On Nov 4, 2004, at 10:30 PM, Brent 'Dax' Royal-Gordon wrote:
On Thu, 4 Nov 2004 21:46:19 -0800, Jeff Clites <[EMAIL PROTECTED]> wrote:On Nov 4, 2004, at 8:29 PM, Brent 'Dax' Royal-Gordon wrote:This is true. But how do you define a number? Do you include floating-point? Fixed-point? Bignum? Bigrat? Complex? Surreal? Matrix? N registers don't even begin to encompass all the "numbers" out there.
Floating point, and possibly integer. Those are the numeric primitives
of processors. Other aggregate mathematical types are always defined in
terms of those (in a computing context), one way or another.
Yes, but your decomposition (N2=P2; N3=P3; N1=N2+N3; P1=N1) doesn't take anything but the primitives into account.
Yes--see my subsequent message (just sent a moment ago), as that decomposition isn't what I meant. But you asked how I define a number--that's what I was answering above, from a computing perspective, not a more general question.

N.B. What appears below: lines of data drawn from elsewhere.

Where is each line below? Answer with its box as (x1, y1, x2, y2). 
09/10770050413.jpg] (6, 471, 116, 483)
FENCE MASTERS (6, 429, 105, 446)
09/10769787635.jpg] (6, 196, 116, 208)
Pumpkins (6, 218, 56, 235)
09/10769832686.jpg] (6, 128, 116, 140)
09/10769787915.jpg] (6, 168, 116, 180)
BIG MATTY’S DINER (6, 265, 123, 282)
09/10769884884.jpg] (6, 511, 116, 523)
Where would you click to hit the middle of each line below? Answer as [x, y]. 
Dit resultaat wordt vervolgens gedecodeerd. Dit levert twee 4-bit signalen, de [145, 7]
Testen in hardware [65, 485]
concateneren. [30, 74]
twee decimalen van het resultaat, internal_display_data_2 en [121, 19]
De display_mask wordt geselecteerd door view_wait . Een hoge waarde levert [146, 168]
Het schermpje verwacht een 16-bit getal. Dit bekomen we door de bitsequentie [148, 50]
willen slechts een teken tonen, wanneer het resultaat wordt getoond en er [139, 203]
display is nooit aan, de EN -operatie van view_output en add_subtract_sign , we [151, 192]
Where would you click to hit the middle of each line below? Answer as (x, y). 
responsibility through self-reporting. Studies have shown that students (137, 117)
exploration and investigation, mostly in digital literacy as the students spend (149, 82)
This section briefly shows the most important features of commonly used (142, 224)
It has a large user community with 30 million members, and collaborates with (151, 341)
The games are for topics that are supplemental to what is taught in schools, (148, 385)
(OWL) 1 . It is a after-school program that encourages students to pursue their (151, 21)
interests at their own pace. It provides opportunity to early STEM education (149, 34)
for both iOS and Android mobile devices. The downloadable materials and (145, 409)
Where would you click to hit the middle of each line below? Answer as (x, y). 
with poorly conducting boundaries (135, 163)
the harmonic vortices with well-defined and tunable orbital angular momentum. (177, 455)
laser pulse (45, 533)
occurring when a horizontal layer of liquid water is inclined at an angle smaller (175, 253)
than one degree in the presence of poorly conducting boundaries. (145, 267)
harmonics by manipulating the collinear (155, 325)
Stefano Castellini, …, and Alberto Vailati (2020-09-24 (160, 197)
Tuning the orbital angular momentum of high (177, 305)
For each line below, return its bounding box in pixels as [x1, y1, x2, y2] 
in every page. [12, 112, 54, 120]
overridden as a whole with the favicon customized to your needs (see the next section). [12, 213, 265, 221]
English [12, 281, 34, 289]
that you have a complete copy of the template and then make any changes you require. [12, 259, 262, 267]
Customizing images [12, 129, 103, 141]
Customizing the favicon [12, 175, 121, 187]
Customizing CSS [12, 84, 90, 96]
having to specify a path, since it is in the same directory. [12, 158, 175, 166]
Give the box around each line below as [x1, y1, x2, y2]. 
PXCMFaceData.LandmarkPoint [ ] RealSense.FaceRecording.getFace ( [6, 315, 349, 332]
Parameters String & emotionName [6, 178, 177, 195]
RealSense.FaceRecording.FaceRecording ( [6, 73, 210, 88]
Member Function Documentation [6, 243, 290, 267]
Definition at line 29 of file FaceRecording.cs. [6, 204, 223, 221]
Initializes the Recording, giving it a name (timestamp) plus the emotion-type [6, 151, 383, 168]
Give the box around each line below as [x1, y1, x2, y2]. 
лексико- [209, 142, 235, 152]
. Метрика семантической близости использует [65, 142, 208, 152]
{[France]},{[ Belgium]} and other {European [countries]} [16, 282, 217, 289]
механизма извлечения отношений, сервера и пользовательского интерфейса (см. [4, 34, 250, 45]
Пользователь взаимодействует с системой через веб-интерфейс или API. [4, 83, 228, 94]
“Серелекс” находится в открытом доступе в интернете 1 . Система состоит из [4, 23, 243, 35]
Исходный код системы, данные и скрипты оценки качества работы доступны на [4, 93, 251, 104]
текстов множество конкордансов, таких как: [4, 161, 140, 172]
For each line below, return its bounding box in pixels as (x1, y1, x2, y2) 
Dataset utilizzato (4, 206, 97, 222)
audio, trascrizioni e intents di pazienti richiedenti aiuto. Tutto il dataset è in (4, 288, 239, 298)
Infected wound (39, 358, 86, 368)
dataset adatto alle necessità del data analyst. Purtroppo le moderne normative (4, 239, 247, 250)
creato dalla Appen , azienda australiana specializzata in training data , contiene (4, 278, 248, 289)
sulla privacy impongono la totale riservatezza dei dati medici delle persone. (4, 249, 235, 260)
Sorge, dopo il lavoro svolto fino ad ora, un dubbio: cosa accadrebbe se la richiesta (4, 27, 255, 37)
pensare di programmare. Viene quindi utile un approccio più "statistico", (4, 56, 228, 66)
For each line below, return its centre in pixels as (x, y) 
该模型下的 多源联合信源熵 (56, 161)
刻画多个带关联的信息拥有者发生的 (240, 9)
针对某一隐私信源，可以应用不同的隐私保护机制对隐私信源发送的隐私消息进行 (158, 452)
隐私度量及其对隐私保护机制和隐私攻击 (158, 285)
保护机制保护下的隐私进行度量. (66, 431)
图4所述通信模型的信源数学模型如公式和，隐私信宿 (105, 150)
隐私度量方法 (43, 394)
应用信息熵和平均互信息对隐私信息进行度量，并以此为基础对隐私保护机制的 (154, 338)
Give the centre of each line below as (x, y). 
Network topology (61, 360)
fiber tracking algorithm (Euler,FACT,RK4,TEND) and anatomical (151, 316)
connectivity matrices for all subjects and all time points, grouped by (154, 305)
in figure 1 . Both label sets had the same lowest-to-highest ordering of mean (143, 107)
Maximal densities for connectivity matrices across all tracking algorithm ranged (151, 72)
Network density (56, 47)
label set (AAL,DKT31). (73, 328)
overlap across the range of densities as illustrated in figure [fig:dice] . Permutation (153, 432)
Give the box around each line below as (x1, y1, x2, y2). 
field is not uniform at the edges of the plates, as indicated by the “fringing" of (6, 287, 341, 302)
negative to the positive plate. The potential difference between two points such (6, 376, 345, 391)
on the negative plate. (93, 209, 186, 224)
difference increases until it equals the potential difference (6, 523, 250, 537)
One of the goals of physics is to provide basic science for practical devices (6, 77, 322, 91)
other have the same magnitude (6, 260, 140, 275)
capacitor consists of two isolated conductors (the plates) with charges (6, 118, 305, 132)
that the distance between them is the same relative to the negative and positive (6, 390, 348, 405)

My point there, when I said "one way or another", was that for example, even in mathematics, you define addition, multiplication, etc. on complex numbers in terms of such operations over the real numbers. (That is, you define them in terms of operations on a pair of real numbers.) Based on the design of processors, and of Parrot, there's a good performance reason to define basic ops on integers and floating point numbers--namely, they'll often JIT down to single instructions. Such ops on PMCs won't have that performance benefit--they'll still involve table lookups and multiple function calls to execute. So a mechanism other than an op may be more appropriate there. There are a myriad of interesting mathematical types and operations, but they don't need dedicated ops to support them. (And even the seemingly "obvious" cases aren't: There are at least three different operations on vectors which could be called "multiplication". I don't think the "mul" op should be used for any of them.)
JEff